**WORK TO BE COMPLETED**. Lines below starting with the line with "Beschreibung (30, 59)" and going on through the line with "taxis que facilitan" must be output exactly; the rest of the records must be left out.

**MATERIAL SHOWN**.
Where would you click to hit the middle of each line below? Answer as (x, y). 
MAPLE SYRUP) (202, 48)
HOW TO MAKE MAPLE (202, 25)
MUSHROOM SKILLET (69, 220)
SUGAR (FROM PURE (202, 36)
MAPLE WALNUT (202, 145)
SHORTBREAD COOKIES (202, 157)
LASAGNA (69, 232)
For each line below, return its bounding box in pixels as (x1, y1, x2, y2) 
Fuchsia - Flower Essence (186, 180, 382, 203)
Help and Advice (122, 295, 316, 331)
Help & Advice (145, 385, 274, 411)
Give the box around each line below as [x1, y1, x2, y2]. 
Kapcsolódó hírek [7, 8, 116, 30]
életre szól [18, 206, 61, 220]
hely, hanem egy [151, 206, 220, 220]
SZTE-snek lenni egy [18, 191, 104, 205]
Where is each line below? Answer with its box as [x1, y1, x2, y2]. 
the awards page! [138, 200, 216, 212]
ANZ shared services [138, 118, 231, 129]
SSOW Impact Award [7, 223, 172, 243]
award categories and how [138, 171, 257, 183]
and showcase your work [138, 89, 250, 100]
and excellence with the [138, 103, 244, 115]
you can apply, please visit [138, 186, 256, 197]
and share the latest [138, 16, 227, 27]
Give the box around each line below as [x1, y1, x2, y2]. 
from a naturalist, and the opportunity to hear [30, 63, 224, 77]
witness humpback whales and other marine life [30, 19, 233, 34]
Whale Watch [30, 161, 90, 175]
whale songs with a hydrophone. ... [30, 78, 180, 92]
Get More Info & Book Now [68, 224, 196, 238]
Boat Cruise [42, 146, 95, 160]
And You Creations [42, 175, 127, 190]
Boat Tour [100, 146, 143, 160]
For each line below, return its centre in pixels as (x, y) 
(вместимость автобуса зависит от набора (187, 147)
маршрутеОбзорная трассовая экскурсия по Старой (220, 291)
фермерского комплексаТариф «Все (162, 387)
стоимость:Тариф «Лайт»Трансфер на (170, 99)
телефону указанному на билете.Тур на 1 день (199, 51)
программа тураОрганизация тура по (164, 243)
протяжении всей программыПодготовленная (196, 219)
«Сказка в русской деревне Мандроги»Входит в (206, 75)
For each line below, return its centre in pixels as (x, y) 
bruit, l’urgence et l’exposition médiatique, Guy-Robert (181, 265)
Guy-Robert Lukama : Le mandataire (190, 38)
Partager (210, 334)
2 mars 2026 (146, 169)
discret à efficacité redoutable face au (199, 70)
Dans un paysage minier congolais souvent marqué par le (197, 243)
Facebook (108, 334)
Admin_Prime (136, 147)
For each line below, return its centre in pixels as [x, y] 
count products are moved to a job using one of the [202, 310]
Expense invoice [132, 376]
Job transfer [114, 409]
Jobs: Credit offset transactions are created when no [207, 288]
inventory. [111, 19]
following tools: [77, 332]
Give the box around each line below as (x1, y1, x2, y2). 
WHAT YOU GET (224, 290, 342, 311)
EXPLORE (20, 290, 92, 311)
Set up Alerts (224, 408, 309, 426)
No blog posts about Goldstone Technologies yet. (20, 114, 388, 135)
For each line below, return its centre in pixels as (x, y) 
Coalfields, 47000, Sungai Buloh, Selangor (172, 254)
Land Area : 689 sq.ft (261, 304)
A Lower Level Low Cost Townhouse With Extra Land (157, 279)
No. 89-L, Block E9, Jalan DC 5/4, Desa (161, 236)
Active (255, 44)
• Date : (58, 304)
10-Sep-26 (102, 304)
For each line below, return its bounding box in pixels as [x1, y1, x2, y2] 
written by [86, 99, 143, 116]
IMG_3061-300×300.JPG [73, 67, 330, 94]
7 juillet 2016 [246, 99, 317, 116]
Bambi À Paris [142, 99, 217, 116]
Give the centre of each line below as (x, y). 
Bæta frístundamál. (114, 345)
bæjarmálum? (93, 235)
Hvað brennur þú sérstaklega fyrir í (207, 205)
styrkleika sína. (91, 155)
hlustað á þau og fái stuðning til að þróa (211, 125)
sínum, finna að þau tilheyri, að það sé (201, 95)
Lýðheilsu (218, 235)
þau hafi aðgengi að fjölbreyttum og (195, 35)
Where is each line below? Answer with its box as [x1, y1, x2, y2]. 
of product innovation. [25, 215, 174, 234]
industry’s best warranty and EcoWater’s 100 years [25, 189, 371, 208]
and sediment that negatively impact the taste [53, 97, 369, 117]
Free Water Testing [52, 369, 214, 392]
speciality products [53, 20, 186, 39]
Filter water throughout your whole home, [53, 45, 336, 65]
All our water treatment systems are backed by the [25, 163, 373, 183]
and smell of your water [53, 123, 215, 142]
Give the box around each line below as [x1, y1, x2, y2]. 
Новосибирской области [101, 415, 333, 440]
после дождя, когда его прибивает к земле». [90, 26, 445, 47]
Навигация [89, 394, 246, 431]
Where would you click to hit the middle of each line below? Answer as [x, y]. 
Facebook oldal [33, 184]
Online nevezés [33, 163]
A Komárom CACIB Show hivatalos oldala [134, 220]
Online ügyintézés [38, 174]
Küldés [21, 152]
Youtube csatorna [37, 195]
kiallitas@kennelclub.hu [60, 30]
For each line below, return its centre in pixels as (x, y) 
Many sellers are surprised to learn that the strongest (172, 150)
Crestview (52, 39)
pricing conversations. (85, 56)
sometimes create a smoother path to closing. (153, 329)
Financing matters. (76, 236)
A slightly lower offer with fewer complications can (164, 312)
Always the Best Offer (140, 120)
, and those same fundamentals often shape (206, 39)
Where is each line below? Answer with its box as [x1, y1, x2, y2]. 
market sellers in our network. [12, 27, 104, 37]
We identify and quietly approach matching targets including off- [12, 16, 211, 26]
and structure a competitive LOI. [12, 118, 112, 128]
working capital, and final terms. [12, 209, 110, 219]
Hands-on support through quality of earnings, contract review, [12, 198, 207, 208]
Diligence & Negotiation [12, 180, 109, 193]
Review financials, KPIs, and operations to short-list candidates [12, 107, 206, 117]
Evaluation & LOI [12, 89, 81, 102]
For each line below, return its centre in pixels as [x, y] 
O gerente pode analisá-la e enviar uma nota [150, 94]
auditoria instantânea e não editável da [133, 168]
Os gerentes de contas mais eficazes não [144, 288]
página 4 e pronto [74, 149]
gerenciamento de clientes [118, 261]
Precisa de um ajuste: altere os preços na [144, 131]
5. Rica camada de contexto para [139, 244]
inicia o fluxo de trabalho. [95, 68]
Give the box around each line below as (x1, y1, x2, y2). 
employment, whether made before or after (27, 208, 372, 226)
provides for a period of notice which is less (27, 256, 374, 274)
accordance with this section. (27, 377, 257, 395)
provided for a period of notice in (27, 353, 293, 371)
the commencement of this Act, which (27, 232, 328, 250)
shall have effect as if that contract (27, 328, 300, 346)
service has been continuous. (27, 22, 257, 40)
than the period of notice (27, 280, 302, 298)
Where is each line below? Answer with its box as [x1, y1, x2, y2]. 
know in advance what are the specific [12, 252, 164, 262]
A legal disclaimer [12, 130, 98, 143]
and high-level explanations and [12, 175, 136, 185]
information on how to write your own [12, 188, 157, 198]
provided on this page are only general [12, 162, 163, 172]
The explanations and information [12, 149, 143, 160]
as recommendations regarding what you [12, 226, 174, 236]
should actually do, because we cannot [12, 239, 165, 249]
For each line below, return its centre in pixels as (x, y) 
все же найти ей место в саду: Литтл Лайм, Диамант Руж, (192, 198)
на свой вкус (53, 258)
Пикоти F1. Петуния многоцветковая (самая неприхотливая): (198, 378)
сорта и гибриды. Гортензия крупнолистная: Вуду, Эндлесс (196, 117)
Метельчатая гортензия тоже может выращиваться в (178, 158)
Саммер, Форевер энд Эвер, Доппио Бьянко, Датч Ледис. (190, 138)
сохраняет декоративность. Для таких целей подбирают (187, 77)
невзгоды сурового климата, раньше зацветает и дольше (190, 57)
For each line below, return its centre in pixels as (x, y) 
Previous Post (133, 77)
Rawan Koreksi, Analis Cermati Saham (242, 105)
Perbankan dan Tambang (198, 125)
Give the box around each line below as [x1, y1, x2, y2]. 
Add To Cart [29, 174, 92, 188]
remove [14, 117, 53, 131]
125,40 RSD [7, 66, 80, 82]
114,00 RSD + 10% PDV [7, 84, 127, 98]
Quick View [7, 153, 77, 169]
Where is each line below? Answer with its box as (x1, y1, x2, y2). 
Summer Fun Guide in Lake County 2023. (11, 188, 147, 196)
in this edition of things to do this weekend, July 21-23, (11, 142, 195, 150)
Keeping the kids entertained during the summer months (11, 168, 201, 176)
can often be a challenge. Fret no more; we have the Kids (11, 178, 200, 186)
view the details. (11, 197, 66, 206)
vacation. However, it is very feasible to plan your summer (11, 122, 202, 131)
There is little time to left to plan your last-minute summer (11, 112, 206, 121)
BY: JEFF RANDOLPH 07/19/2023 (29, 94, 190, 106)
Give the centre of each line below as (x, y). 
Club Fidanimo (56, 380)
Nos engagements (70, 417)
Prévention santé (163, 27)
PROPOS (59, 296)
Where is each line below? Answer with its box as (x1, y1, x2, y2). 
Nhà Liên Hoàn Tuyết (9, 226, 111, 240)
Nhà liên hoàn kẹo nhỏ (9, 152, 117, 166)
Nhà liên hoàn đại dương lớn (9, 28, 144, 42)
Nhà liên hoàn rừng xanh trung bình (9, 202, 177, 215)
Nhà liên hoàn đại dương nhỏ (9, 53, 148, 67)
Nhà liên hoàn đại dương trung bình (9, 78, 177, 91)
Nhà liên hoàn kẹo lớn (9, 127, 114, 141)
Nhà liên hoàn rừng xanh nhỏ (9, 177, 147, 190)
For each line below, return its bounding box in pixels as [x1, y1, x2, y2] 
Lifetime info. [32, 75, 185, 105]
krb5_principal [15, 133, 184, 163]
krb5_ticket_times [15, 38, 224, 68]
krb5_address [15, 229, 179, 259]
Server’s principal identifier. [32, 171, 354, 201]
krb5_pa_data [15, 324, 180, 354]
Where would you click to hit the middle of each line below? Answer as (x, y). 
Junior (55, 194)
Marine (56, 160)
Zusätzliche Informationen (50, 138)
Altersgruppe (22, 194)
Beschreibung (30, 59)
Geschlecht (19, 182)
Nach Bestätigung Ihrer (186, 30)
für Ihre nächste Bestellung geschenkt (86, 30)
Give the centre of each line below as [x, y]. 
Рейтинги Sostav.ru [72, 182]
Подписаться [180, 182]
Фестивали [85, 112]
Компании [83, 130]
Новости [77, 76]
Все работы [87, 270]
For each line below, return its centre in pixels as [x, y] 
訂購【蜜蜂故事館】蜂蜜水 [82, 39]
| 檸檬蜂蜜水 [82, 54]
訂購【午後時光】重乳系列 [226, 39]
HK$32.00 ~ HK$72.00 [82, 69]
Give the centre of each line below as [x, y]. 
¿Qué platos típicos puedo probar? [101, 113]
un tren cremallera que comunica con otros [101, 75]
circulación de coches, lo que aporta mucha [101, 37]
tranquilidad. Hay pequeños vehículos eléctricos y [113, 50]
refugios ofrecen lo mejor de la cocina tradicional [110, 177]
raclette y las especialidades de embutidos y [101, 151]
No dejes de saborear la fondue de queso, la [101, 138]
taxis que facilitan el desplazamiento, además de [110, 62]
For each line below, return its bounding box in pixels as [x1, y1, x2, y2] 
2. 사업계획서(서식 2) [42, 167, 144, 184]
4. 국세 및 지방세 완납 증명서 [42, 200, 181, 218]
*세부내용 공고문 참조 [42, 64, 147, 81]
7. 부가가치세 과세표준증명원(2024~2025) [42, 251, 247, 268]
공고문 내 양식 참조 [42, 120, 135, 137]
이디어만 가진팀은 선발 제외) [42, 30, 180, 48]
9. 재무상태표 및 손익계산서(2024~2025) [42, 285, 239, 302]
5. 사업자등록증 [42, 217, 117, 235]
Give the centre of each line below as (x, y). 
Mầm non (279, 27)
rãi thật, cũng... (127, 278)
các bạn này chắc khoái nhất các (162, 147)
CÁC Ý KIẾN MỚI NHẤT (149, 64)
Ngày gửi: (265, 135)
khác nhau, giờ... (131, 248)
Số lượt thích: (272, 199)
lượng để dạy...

**SOLUTION FOR THIS EXERCISE**.
Beschreibung (30, 59)
Geschlecht (19, 182)
Nach Bestätigung Ihrer (186, 30)
für Ihre nächste Bestellung geschenkt (86, 30)
Give the centre of each line below as [x, y]. 
Рейтинги Sostav.ru [72, 182]
Подписаться [180, 182]
Фестивали [85, 112]
Компании [83, 130]
Новости [77, 76]
Все работы [87, 270]
For each line below, return its centre in pixels as [x, y] 
訂購【蜜蜂故事館】蜂蜜水 [82, 39]
| 檸檬蜂蜜水 [82, 54]
訂購【午後時光】重乳系列 [226, 39]
HK$32.00 ~ HK$72.00 [82, 69]
Give the centre of each line below as [x, y]. 
¿Qué platos típicos puedo probar? [101, 113]
un tren cremallera que comunica con otros [101, 75]
circulación de coches, lo que aporta mucha [101, 37]
tranquilidad. Hay pequeños vehículos eléctricos y [113, 50]
refugios ofrecen lo mejor de la cocina tradicional [110, 177]
raclette y las especialidades de embutidos y [101, 151]
No dejes de saborear la fondue de queso, la [101, 138]
taxis que facilitan el desplazamiento, además de [110, 62]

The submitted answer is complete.